Well this morning I went to Petco to get some plants and a gravel vaccum for him... and I ended up coming home with a second Betta. *sigh*. He is currently in a gallon bowl for quartentine, but soon will share the 5.5 gal with my other Male (divided, of course!)... So starts the addiction...

The first is "Lucifer"... A red Veil Tail with metallic green fin tips... he started it all...

and now we have "Giovanni"... a Delta Tail.
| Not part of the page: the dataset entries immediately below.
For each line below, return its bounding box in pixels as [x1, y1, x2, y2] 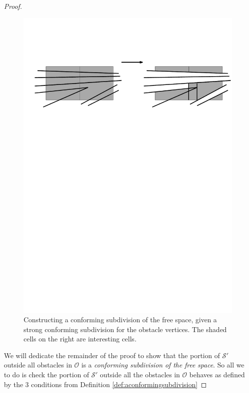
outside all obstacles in [4, 360, 72, 370]
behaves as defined [189, 369, 245, 380]
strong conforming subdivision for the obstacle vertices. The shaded [24, 324, 227, 334]
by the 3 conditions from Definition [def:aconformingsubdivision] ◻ [4, 379, 207, 389]
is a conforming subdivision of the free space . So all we [81, 360, 245, 370]
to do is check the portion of [4, 369, 89, 380]
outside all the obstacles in [100, 369, 180, 380]
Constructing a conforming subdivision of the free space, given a [24, 314, 217, 325]
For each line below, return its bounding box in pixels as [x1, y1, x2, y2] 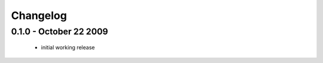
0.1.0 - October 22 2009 [11, 26, 108, 37]
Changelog [11, 9, 67, 22]
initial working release [41, 44, 95, 51]
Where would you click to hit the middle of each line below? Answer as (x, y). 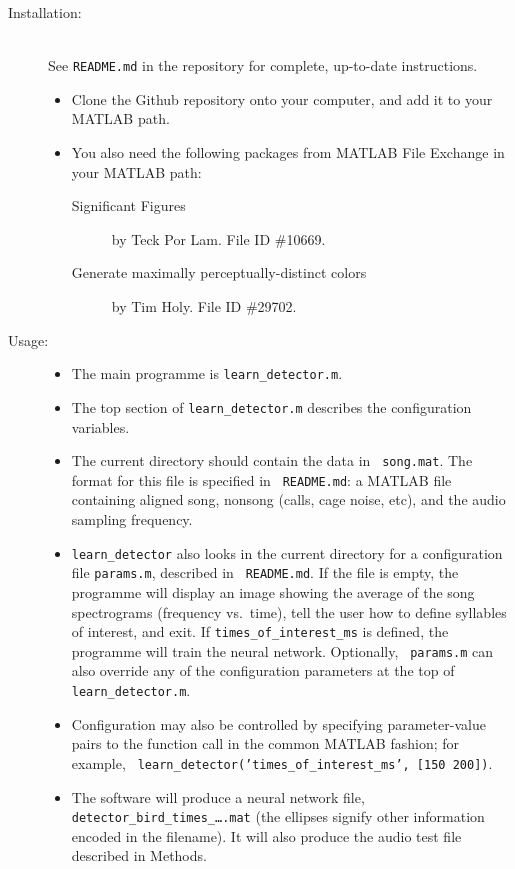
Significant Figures (128, 205)
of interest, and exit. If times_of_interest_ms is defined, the (260, 631)
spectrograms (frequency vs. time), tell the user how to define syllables (289, 611)
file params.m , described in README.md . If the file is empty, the (265, 572)
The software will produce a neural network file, (218, 796)
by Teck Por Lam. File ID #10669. (218, 238)
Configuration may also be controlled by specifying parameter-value (278, 723)
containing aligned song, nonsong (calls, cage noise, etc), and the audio (288, 499)
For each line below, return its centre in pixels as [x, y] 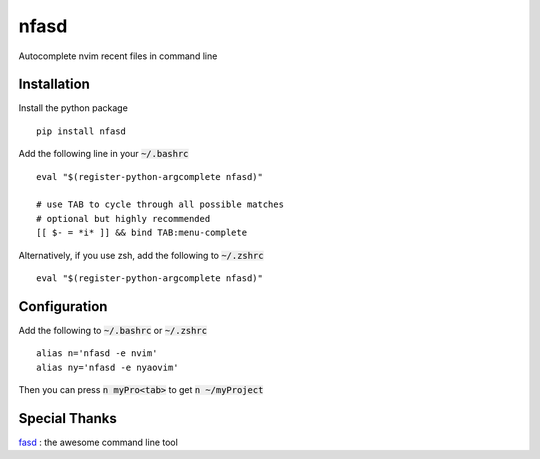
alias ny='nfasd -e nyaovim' [107, 367]
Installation [54, 84]
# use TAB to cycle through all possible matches [160, 204]
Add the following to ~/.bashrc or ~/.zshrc [113, 330]
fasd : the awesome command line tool [98, 442]
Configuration [63, 306]
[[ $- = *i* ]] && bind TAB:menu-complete [142, 233]
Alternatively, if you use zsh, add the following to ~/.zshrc [141, 255]
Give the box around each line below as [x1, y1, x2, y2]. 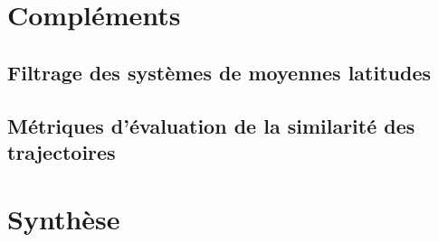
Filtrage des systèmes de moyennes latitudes [7, 58, 431, 86]
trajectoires [7, 137, 116, 165]
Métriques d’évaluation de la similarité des [7, 111, 415, 139]
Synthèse [7, 200, 120, 237]
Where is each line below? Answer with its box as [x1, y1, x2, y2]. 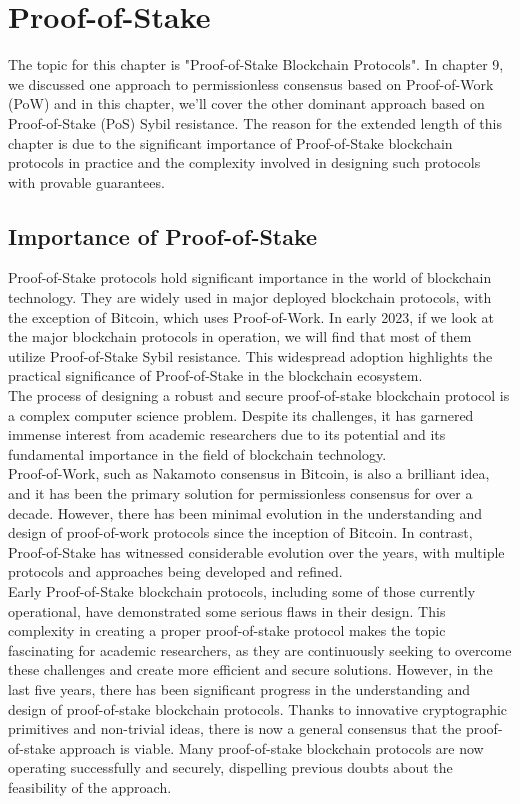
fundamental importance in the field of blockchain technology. [8, 443, 387, 464]
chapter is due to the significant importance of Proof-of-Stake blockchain [8, 132, 453, 153]
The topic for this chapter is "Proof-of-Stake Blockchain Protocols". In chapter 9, [8, 54, 504, 75]
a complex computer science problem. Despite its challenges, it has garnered [8, 404, 474, 425]
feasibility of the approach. [8, 776, 172, 797]
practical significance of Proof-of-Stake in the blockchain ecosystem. [8, 365, 423, 386]
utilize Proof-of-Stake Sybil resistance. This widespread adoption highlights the [8, 345, 493, 366]
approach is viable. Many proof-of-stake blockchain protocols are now [59, 737, 484, 758]
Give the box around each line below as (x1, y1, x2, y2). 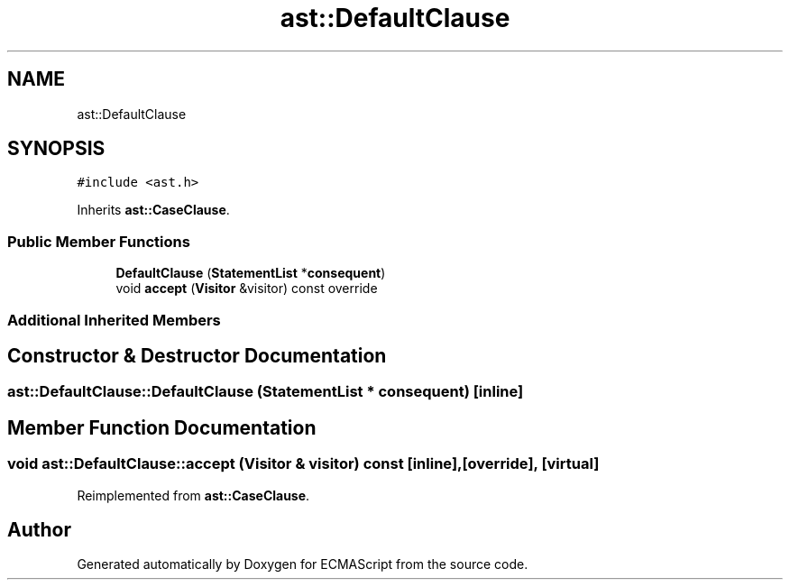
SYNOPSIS (7, 137, 106, 161)
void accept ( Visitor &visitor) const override (115, 280, 378, 297)
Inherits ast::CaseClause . (77, 202, 230, 218)
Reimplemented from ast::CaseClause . (77, 487, 310, 503)
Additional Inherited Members (7, 310, 221, 329)
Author (7, 518, 71, 542)
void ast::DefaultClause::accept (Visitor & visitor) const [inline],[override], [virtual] (7, 454, 600, 473)
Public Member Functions (7, 232, 190, 251)
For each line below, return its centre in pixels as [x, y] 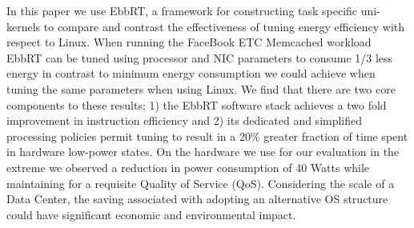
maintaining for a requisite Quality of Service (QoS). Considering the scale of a [201, 183]
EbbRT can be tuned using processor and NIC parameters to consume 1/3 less [200, 57]
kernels [24, 26]
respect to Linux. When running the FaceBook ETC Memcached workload [189, 42]
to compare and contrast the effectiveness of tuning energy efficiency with [224, 26]
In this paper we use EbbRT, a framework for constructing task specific [182, 10]
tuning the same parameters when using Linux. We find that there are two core [201, 88]
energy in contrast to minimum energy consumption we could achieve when [191, 73]
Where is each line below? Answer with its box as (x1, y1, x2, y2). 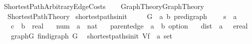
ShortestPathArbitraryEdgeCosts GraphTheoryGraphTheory (4, 1, 204, 11)
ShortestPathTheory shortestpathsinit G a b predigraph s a (7, 10, 237, 21)
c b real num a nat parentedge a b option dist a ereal (11, 20, 248, 31)
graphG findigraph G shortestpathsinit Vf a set (11, 30, 172, 40)
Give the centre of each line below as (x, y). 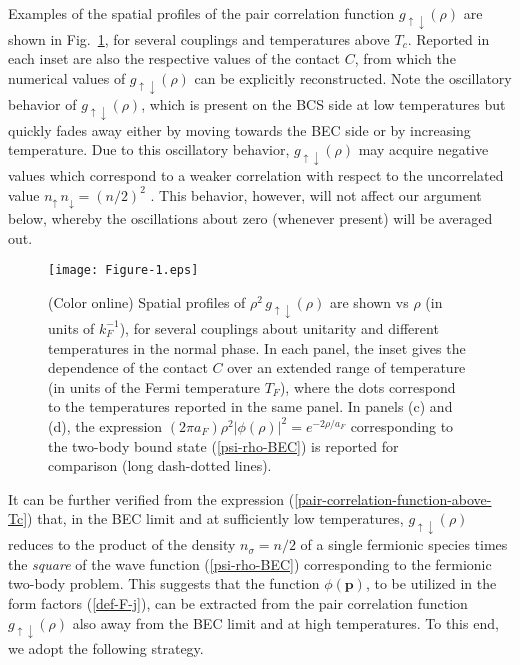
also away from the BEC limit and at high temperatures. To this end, (285, 622)
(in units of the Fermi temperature (154, 386)
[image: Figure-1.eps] (123, 270)
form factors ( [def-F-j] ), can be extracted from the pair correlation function (238, 602)
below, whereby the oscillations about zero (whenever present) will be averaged (250, 218)
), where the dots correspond (367, 386)
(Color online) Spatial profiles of (147, 302)
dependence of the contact (128, 367)
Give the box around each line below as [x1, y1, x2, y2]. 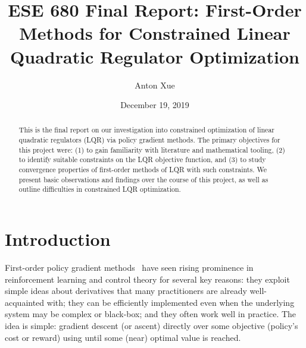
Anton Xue [135, 78, 175, 91]
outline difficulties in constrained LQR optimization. [18, 184, 181, 194]
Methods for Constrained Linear [19, 21, 291, 45]
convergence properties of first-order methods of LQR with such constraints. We [18, 164, 267, 175]
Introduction [5, 227, 111, 251]
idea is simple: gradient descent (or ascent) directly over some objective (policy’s [5, 319, 298, 331]
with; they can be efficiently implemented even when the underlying [46, 296, 295, 308]
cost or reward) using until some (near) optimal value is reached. [5, 331, 241, 343]
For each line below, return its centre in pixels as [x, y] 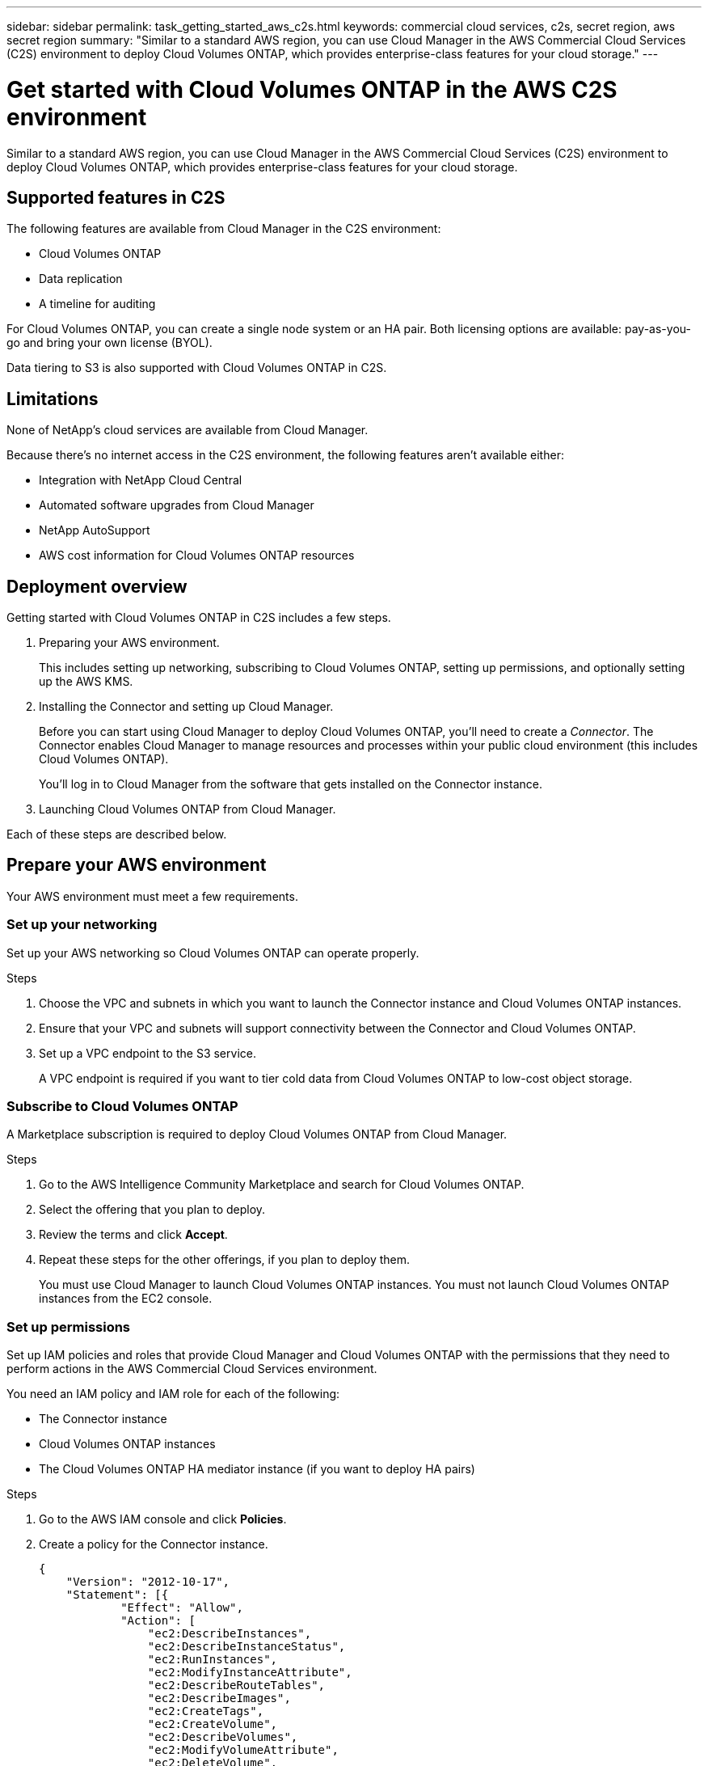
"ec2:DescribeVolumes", [223, 1737]
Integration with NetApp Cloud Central [141, 480]
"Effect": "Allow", [182, 1608]
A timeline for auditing [97, 304]
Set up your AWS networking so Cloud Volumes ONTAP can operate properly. [213, 953]
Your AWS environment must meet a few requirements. [152, 896]
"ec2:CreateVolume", [213, 1724]
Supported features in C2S [116, 197]
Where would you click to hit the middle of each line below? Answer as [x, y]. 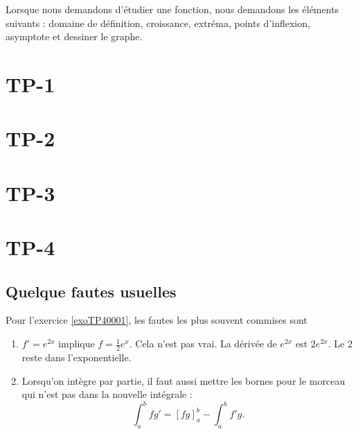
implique [77, 344]
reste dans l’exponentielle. [77, 357]
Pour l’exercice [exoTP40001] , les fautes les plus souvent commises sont [156, 320]
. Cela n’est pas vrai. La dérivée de [203, 344]
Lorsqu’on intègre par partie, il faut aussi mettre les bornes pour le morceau [184, 380]
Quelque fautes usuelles [91, 291]
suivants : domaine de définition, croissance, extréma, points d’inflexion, [158, 23]
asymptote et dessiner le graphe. [74, 36]
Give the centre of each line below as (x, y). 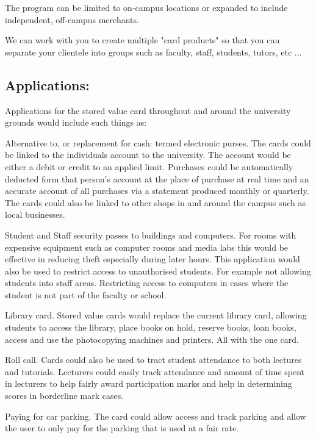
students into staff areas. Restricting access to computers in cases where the (147, 283)
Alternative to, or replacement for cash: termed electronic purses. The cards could (158, 142)
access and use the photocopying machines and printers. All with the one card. (152, 339)
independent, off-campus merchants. (72, 19)
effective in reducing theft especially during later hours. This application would (153, 259)
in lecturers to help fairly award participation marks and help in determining (149, 383)
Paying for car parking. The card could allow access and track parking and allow (156, 416)
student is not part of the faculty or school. (86, 294)
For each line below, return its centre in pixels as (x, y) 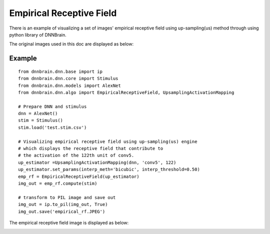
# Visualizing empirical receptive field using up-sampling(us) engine (108, 141)
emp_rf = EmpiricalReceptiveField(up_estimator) (79, 176)
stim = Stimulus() (41, 120)
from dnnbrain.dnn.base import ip (60, 71)
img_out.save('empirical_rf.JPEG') (62, 211)
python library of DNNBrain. (38, 34)
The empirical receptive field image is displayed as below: (69, 222)
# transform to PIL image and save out (67, 197)
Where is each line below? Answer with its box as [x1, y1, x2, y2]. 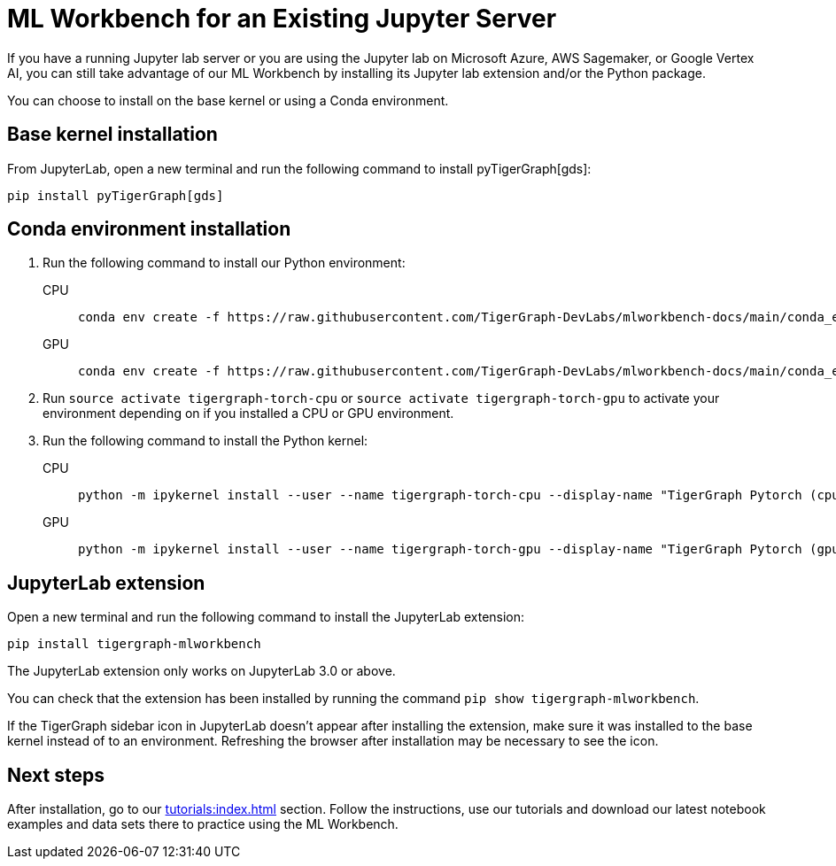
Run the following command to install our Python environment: [43, 255, 406, 271]
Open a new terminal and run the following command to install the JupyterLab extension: [7, 609, 525, 625]
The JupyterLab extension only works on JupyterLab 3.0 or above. [7, 663, 396, 679]
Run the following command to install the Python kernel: [43, 433, 368, 449]
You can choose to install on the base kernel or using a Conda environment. [7, 92, 449, 108]
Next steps [7, 763, 104, 786]
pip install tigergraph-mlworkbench [7, 637, 261, 652]
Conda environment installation [7, 218, 291, 241]
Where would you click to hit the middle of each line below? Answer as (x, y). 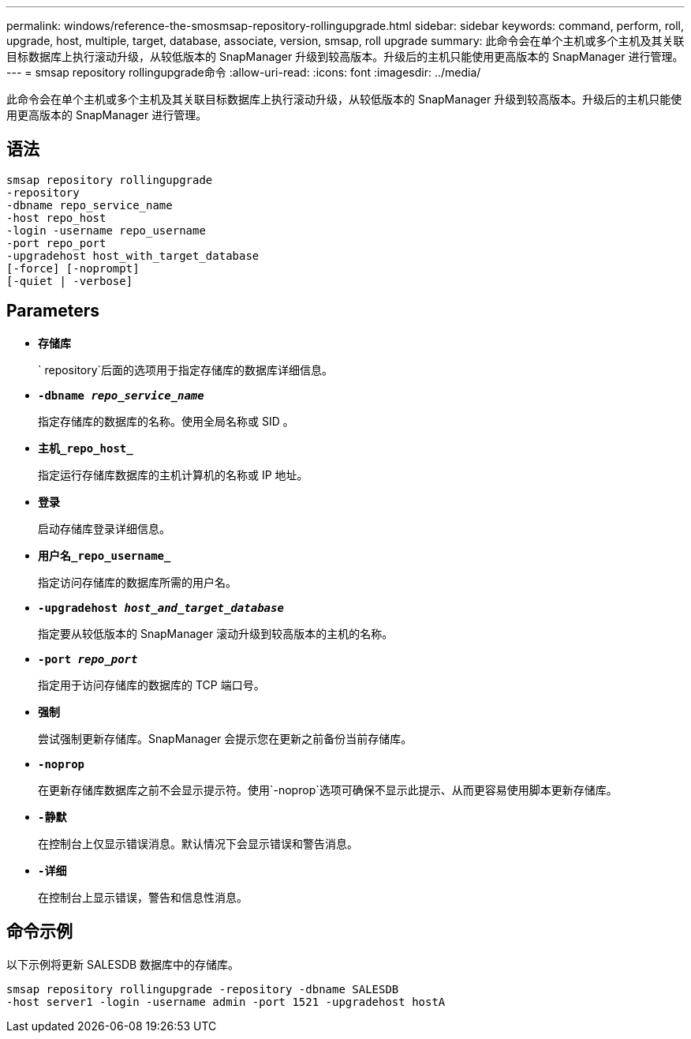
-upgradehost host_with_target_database (133, 255)
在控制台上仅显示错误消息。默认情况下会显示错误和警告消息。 (198, 843)
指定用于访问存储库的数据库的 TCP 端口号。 (151, 685)
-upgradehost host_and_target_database (161, 608)
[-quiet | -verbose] (70, 281)
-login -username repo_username (106, 230)
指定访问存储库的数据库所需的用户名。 (137, 582)
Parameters (53, 311)
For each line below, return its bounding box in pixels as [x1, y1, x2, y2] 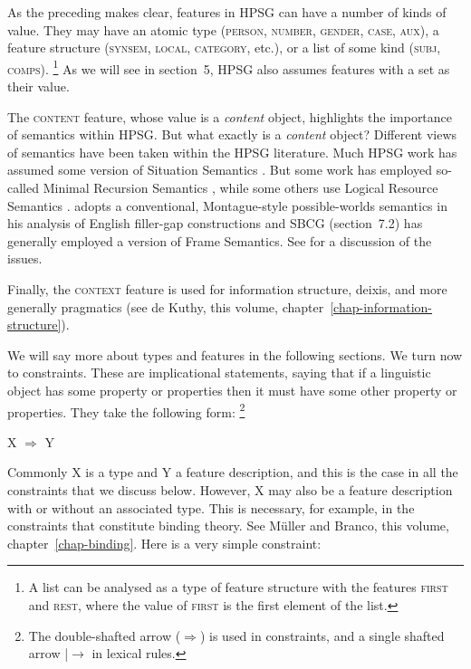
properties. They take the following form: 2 [7, 399, 245, 421]
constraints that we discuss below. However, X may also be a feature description [7, 480, 453, 499]
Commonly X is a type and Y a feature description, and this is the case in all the [7, 463, 458, 482]
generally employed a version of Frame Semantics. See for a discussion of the [7, 231, 432, 250]
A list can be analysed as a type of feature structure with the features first [28, 578, 448, 597]
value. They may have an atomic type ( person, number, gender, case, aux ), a [7, 20, 439, 39]
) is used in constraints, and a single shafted [199, 626, 445, 645]
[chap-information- [330, 297, 433, 316]

He has a metallic purple body with yellow/gold fins that are metallic purple tipped... very unique looking. 

(Sorry this got so long winded... but...) without further ado... The Boys!


----------



## AngelicScars (May 5, 2009)

Wow, your delta tail is gorgeous!


----------



## ScentedLove (Aug 13, 2009)

Beautiful fish!!


----------



## Splinter492 (Aug 24, 2009)

wow your red VT is like the cousin of my red CT. love your delta =D


----------



## Romad (Jun 28, 2009)

Very nice looking fish. Let's see if you can stop at two :smile:


----------



## CodeRed (Jun 11, 2009)

Haha. You're doomed now. It starts with one, then you see another and go, "Oh, I like him too..." And then you've got five tanks, a betta in each one, and everyone thinks you're insane. It's okay, though! This is normal behavior! xD You've caught the betta bug, with no known cures. 
By the way, your Delta is gorgeous! And the red one looks like my Ace. Only Ace doesn't have very pretty fins, and probably never will. Poor boy xD
Anyways, good luck with the boys!


----------



## Lynn08 (Jul 31, 2009)

Beautiful fish...very lovely delta (love the colors)!! I started with one....only three months ago. LOL That didn't last...


----------



## Vikki81207 (May 27, 2009)

Wow the delta is BEAUTIFUL! *drools* I want him. lol. I'm glad you got out the 5.5 gallon. I'm sure they'll both be very happy bettas.


----------



## Vikki81207 (May 27, 2009)

Oh and congratulations and welcome to the forum!


----------



## MrVampire181 (May 12, 2009)

Mustard gas delta!!! Me want!!!! Uh!!! That's it!! I'm gonna skip school tomorrow, sneak into all your houses and still your bettas!!


----------



## dramaqueen (Jul 7, 2008)

Welcome to FishForum. Your bettas are beautiful! I started out with one...now I have 7! lol


----------



## doggyhog (Apr 30, 2009)

Haha! Join the club! 

I'm getting my 6th soon.


----------



## sumsum (Aug 24, 2009)

Beautiful fish! I had two just like your red one!!


----------



## Jazattackk (Jul 20, 2009)

Very nice delta, the red betta is also pretty


----------



## Kim (Apr 30, 2008)

Beautiful fish!!! I especially love the DT 

I started with 1 as well...now I have 4 and am looking foward to more in the near future....


----------



## SteffiBrianne (Aug 25, 2009)

Ugh you guys... I did it again... I bought another Fish...

His name is Alejandro... Hes a Crown Tail... you can see him in my avatar... 

Im finished... for REAL this time.


----------



## dramaqueen (Jul 7, 2008)

Alejandro is very pretty. You've been bitten by the betta bug so you'll be wanting more and more... lol


----------



## Romad (Jun 28, 2009)

SteffiBrianne said:


> Ugh you guys... I did it again... I bought another Fish...
> 
> His name is Alejandro... Hes a Crown Tail... you can see him in my avatar...
> 
> Im finished... for REAL this time.


 
That's just what I said after my 3rd boy. I just got a new tank for my b-day so will be shopping for my 4th betta later today. 

Alejandro is gorgeous. And I love the name :lol:


----------



## InsideTheBurg (Aug 18, 2009)

Yeah, I thought I could stop at one...then two... now I have sixand would happily take another if I had someplace to put another. lol. 
Beautiful fish by the way!!


----------



## doggyhog (Apr 30, 2009)

Hehe, that is what I said too!! LOL I have 6, as of today.  I just got a gorgeous Half moon! )))


----------



## CodeRed (Jun 11, 2009)

I'm hoping to get another betta tonight xD It never ends.


----------